📜  Hadoop – HDFS(Hadoop 分布式文件系统)(1)

📅  最后修改于: 2023-12-03 14:41:40.996000             🧑  作者: Mango

Hadoop - HDFS (Hadoop Distributed File System)

Hadoop Distributed File System (HDFS) is a distributed file system that provides high-throughput access to data and is designed to scale up from a single server to thousands of machines. It is one of the core components of the Hadoop ecosystem and is primarily used for storing and processing large datasets.

Architecture

HDFS is a master-slave architecture with two main components: NameNode and DataNode.

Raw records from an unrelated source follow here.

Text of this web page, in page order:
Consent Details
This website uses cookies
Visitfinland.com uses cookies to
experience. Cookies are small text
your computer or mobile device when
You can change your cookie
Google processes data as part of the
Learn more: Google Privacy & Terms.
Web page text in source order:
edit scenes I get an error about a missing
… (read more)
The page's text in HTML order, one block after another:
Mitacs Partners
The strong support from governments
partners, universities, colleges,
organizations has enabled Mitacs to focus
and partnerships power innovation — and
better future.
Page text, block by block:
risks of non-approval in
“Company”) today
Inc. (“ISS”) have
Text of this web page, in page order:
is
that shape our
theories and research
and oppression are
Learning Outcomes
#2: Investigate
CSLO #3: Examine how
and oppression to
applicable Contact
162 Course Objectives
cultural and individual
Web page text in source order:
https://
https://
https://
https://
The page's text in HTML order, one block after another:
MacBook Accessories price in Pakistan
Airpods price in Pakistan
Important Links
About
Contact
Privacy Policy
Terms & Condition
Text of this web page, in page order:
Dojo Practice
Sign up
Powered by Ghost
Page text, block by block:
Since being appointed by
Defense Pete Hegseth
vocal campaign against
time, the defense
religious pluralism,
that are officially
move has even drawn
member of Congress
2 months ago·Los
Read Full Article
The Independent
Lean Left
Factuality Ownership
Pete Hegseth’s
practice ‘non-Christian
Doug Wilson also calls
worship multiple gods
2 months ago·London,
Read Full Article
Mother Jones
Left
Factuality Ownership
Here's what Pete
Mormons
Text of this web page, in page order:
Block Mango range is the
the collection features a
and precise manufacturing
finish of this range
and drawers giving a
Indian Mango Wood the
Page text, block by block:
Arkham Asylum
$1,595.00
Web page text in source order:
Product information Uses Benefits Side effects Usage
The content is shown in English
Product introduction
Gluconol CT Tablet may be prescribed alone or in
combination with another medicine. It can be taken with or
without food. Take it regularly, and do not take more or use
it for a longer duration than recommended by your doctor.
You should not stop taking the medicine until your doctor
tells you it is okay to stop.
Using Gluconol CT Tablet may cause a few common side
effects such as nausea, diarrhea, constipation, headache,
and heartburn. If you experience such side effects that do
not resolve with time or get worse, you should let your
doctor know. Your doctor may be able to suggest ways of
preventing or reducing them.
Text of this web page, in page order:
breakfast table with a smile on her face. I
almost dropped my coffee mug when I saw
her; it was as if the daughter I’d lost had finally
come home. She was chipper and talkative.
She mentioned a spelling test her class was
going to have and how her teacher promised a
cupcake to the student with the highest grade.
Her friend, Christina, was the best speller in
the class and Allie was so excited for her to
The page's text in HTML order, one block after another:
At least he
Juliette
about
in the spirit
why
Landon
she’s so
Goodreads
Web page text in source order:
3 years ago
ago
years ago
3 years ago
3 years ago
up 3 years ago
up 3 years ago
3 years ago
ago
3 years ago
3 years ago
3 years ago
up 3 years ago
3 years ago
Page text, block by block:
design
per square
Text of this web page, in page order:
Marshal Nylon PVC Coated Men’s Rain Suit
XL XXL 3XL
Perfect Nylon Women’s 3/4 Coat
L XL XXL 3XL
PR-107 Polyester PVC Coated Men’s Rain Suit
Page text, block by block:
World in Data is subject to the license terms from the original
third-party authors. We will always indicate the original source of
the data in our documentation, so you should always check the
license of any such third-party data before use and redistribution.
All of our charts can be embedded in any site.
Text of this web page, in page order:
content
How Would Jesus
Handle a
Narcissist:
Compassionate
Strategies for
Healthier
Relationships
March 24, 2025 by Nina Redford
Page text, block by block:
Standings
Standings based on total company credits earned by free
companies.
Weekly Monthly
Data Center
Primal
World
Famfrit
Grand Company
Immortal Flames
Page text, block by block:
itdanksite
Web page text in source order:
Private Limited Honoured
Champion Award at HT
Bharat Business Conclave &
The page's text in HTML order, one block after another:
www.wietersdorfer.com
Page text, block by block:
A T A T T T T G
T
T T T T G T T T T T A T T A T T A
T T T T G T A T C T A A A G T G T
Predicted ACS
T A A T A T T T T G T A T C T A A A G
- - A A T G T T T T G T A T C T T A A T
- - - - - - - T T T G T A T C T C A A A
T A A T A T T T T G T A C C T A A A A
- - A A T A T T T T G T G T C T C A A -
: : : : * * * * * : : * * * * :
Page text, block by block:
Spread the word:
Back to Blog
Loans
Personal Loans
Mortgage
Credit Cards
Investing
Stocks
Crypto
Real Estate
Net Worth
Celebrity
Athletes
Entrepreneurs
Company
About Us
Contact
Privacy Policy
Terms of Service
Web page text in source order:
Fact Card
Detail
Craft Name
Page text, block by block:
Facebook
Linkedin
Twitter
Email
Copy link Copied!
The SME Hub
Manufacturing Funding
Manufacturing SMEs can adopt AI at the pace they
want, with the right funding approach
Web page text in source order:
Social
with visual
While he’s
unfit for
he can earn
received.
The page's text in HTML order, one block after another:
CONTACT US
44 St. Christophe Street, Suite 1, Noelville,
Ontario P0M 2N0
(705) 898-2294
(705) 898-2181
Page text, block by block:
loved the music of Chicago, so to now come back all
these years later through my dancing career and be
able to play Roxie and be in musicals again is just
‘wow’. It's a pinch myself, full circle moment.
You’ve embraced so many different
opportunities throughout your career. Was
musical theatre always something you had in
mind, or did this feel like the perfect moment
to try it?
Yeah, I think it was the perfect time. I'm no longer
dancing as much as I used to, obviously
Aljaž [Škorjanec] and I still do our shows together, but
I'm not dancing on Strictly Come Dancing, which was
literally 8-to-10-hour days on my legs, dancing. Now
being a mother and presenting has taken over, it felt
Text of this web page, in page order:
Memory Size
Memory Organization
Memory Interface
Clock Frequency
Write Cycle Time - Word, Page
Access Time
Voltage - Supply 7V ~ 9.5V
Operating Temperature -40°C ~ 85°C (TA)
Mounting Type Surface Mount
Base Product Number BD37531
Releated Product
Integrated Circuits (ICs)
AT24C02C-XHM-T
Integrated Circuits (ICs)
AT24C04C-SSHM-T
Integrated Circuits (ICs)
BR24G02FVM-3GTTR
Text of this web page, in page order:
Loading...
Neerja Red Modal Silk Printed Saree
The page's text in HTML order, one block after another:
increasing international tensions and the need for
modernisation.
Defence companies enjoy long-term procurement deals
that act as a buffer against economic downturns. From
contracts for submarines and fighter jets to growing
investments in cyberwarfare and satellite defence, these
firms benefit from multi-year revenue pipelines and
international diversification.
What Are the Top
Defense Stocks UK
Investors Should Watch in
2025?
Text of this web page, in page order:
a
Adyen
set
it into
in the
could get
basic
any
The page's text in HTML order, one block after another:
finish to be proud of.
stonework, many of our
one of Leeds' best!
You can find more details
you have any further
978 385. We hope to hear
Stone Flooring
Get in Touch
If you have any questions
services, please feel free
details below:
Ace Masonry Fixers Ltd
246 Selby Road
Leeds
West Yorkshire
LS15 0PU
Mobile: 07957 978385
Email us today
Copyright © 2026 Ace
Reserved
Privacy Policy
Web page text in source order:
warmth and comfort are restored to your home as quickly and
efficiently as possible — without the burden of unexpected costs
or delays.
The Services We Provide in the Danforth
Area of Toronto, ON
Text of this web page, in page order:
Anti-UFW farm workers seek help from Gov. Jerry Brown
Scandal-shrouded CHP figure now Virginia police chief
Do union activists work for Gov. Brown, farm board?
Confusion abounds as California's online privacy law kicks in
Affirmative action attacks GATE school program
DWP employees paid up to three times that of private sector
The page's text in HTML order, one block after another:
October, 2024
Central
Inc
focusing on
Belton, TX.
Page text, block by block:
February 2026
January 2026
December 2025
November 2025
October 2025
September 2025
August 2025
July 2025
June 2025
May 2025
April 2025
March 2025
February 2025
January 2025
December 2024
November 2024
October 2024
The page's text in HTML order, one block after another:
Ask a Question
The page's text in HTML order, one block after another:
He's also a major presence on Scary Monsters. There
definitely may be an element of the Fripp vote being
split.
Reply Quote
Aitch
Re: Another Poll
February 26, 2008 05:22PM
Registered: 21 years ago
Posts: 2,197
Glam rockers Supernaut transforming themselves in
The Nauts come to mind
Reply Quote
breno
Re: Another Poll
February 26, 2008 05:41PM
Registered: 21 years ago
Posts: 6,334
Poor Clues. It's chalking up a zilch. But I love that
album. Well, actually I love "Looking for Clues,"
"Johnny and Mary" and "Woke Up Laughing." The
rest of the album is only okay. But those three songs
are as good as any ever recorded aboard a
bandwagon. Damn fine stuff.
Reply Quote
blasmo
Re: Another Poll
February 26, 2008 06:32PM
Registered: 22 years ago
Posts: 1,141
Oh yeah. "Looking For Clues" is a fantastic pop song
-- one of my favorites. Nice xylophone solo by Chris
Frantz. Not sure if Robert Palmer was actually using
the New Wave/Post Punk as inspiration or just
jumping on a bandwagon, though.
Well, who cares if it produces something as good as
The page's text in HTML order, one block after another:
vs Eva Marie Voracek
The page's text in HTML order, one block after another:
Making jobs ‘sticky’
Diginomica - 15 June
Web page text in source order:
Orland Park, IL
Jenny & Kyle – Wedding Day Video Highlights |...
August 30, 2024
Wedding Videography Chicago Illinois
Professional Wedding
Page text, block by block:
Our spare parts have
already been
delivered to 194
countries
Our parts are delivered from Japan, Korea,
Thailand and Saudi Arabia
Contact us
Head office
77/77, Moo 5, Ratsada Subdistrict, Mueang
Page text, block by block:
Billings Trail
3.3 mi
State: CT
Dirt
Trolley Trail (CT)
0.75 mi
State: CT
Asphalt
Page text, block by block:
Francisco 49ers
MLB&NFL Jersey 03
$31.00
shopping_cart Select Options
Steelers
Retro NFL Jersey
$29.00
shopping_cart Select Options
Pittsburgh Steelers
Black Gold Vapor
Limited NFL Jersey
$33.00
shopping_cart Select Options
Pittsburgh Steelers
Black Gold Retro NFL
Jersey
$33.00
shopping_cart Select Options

  • NameNode: This is the master node that manages the file system namespace and regulates access to files by clients. It stores the metadata about every file and directory in the file system, including the location of their blocks.
  • DataNode: These are the slave nodes that store the actual data blocks that make up the files. They are responsible for reading and writing data to/from the file system.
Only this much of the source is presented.